Tuesday, October 23, 2007

Children and Safety from Crime

Last September in Malaysia, a ten year old girl by the name of Nurin, who had been missing a month before, was found dead. She had been abducted. Police found evidence of sexual abuse and torture. They lived in what I believe to be one of the better “low-cost” housing schemes in Kuala Lumpur. She had gone out alone just after dark – she popped out to go to the night-market just downstairs from her flat. This was a tragedy that affected the whole country, and an event that I was afraid would result in an over-reaction.

At about the same time a group of experts in Britain wrote a letter to the Daily Telegraph bemoaning the “loss of childhood”. Among other factors, one cause of this was said to be over-protective parents anxious about dangers from traffic and crime. I personally disagree with the nation’s leading newspaper, Straits Times splashing the picture of the dead girl on its front page. Yet the dangers are real, even if it is said to be sensationalized.

I agree with the experts in Britain; I would prefer my children to have the freedom to explore the areas outside the home. But my wife disagrees. I grew up fine in Kuala Lumpur - but in the 60’s and 70’s it was a much smaller city. So for now at least, my wife has the upper hand.

Are cities inevitably unsuitable for raising a family? The supporters of the “New Urbanism” and “Smart Growth”, movements in that champion compact city development as opposed to sprawling suburb development have had a tough time on this issue. Lewis Mumford, an early critic of the suburb based on mass car ownership, decried suburbs as being “only good for raising children”. Their opponents sarcastically reply that the people who are so dismissive of suburbs tend to be childless or gay. The arguments from both sides appear to be true. Indeed, the debate has become an ideological affair.

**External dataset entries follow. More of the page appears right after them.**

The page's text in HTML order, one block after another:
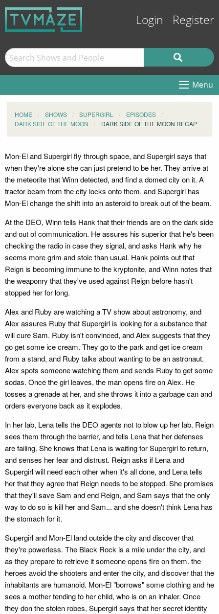
Login Register
Menu
HOME SHOWS SUPERGIRL
EPISODES
DARK SIDE OF THE MOON
DARK SIDE OF THE MOON RECAP
Mon-El and Supergirl fly through space, and Supergirl says that
when they're alone she can just pretend to be her. They arrive at
the meteorite that Winn detected, and find a domed city on it. A
tractor beam from the city locks onto them, and Supergirl has
Mon-El change the shift into an asteroid to break out of the beam.
At the DEO, Winn tells Hank that their friends are on the dark side
and out of communication. He assures his superior that he's been
checking the radio in case they signal, and asks Hank why he
seems more grim and stoic than usual. Hank points out that
Reign is becoming immune to the kryptonite, and Winn notes that
the weaponry that they've used against Reign before hasn't
stopped her for long.
Alex and Ruby are watching a TV show about astronomy, and
Alex assures Ruby that Supergirl is looking for a substance that
will cure Sam. Ruby isn't convinced, and Alex suggests that they
go get some ice cream. They go to the park and get ice cream
from a stand, and Ruby talks about wanting to be an astronaut.
Alex spots someone watching them and sends Ruby to get some
sodas. Once the girl leaves, the man opens fire on Alex. He
tosses a grenade at her, and she throws it into a garbage can and
orders everyone back as it explodes.
In her lab, Lena tells the DEO agents not to blow up her lab. Reign
sees them through the barrier, and tells Lena that her defenses
are failing. She knows that Lena is waiting for Supergirl to return,
and senses her fear and distrust. Reign asks if Lena and
Supergirl will need each other when it's all done, and Lena tells
her that they agree that Reign needs to be stopped. She promises
that they'll save Sam and end Reign, and Sam says that the only
way to do so is kill her and Sam... and she doesn't think Lena has
the stomach for it.
Supergirl and Mon-El land outside the city and discover that
they're powerless. The Black Rock is a mile under the city, and
as they prepare to retrieve it someone opens fire on them. the
heroes avoid the shooters and enter the city, and discover that the
inhabitants are humanoid. Mon-El "borrows" some clothing and he
sees a mother tending to her child, who is on an inhaler. Once
they don the stolen robes, Supergirl says that her secret identity
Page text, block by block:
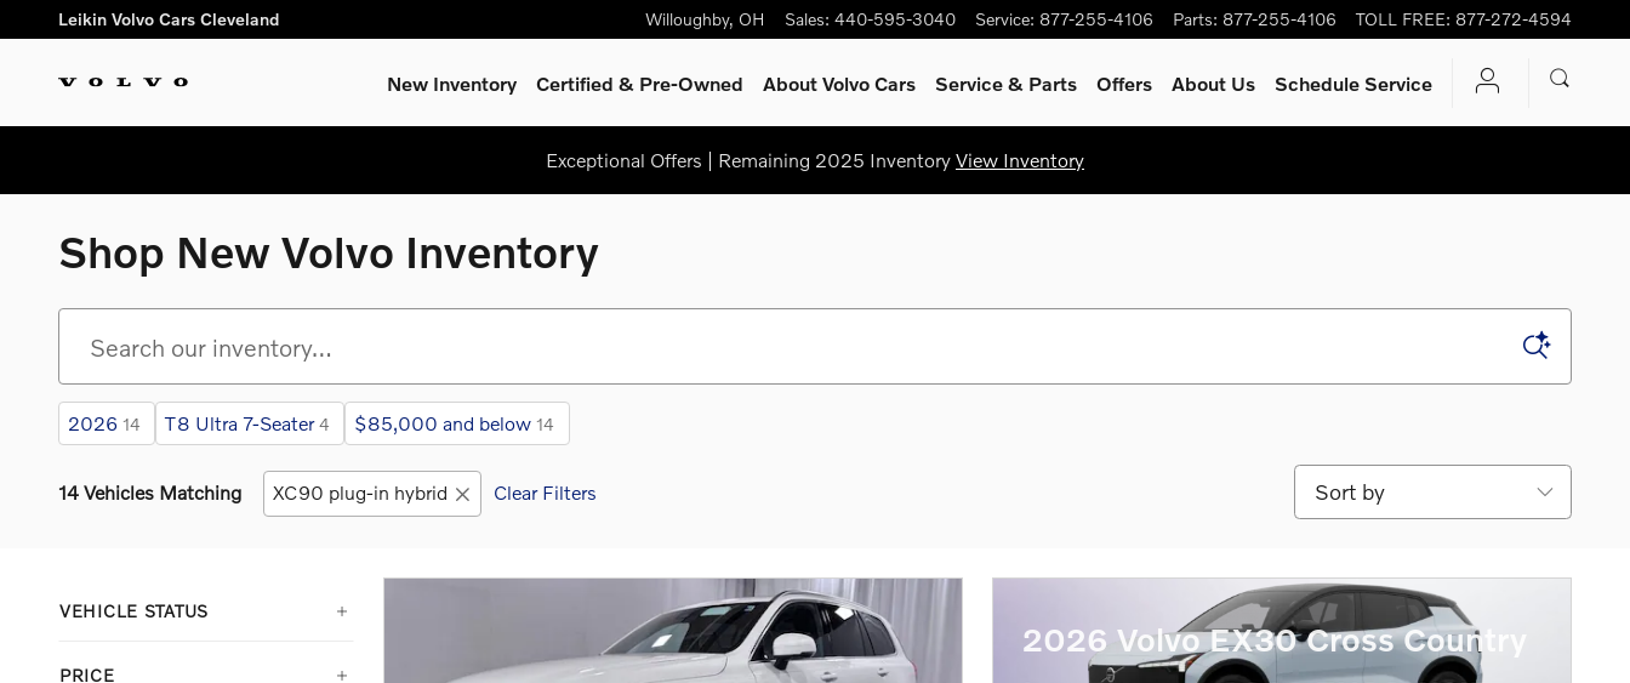
Skip to main content
Leikin Volvo Cars Cleveland Willoughby, OH Sales: 440-595-3040 Service: 877-255-4106 Parts: 877-255-4106 TOLL FREE: 877-272-4594
New Inventory Certified & Pre-Owned About Volvo Cars Service& Parts Offers About Us Schedule Service
Exceptional Offers | Remaining 2025 Inventory View Inventory
Shop New Volvo Inventory
2026 14 T8 Ultra 7-Seater 4 $85,000 and below 14
14 Vehicles Matching XC90 plug-in hybrid Clear Filters
Sort by
VEHICLE STATUS
PRICE
2026 Volvo EX30 Cross Country

Safety from traffic is only one aspect of aspect of the issue of safety for children in urban areas, and I’ve dealt with this in an earlier post on Delft. This appears to be a successful model that can be emulated. The other is of course - safety from crime – and the concept of “Defensible Space” is a good place to start.


Pruitt Igoe, from wikimedia


This idea evolved some 40 years ago when American architect. Oscar Newman was witness to what happened at the newly constructed, 3,000-unit, public high-rise housing development at Pruitt Igoe. This was an infamous public housing scheme that was said to be an example of everything that was wrong with modern architecture.

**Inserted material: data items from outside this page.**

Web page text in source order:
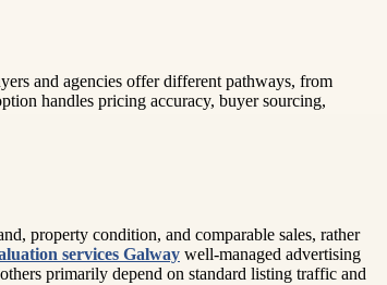
and agencies offer different pathways, from
handles pricing accuracy, buyer sourcing,
property condition, and comparable sales, rather
services Galway well-managed advertising
primarily depend on standard listing traffic and
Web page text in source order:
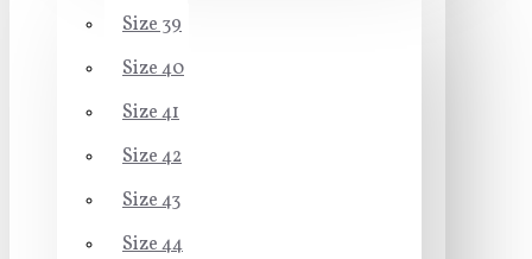
Size 39
Size 40
Size 41
Size 42
Size 43
Size 44
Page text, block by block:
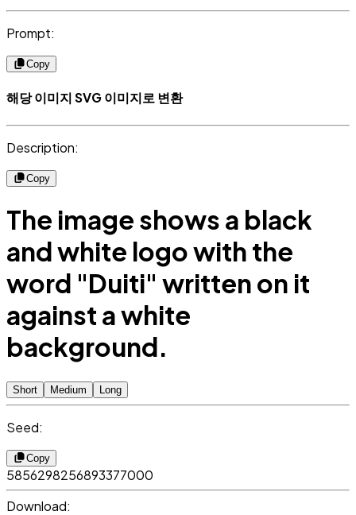
Prompt:
Copy
해당 이미지 SVG 이미지로 변환
Description:
Copy
The image shows a black
and white logo with the
word "Duiti" written on it
against a white
background.
Short Medium Long
Seed:
Copy
5856298256893377000
Download:
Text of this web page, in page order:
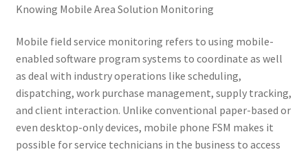
Knowing Mobile Area Solution Monitoring
Mobile field service monitoring refers to using mobile-
enabled software program systems to coordinate as well
as deal with industry operations like scheduling,
dispatching, work purchase management, supply tracking,
and client interaction. Unlike conventional paper-based or
even desktop-only devices, mobile phone FSM makes it
possible for service technicians in the business to access

Carr Village Square, from Wikimedia


However, across the street from Pruitt-Igoe was an older, smaller, row-house complex occupied by an identical population, Carr Square Village. It remained fully occupied and trouble-free throughout the construction, occupancy, and decline of Pruitt-Igoe. With the social variables constant in the two developments, what, Newman asked himself, was the significance of the physical differences that had enabled one to survive while the other fell apart?

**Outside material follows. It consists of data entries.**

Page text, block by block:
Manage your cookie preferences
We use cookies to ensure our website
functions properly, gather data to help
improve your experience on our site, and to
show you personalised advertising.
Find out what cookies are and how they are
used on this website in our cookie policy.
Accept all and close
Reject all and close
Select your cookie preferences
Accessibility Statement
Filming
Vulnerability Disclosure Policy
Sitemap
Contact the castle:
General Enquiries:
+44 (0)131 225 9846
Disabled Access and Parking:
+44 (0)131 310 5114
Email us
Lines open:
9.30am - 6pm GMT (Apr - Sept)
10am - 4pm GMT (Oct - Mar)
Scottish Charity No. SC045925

Pruitt Igoe - architectural illustrations versus actual photos

At the Pruitt Igoe project, Newman found the residents to be decent people, no different from the residents at the low-rise development next door. But whereas the Carr Square Village development had access staircases and small landings shared between a few neighbours on each floor, the Pruitt Igoe flats had long corridors shared by large numbers of units. There were units on the ground floor at Carr: ground floor residents looked out onto the street. At Pruitt Igoe, the ground floors were mainly open “recreational” spaces - placed away from the street - that quickly became “no man’s” land.

Newman believed that that design should propagate “natural surveillance” generating opportunities for people to see and be seen continuously. Knowing that they are, or could be, watched makes residents feel less anxious, leads them to use an area more and deters criminals by making them fear being identified and caught. In Pruitt Igoe the corridors were “blind” corridors – without windows overlooking the passageway, there was no possibility of surveillance.

But people must not only watch: they must also be willing to intervene or report crime when it occurs. Newman proposed reducing anonymity and increasing territorial feelings by dividing larger spaces into zones of influence. This can be accomplished on a small scale by clustering a few apartments around a common entrance or a common elevator. This was the situation in the low-rise development at Carr Square Village.
On a larger scale individual yards or areas can be demarcated by having paths and recreational areas focus around a small set of apartment units or by having each building entry serve only a limited number of apartments.

Newman considered man as a territorial being, as a being that needs territory like he needs water, in order to be able to live a satisfactory life. He believed that man is not basically criminal – preferring social cohesiveness to anarchy, social harmony to tension. Providing surveillance over defensible spaces allows man to be in his natural state, surveying and defending his domain.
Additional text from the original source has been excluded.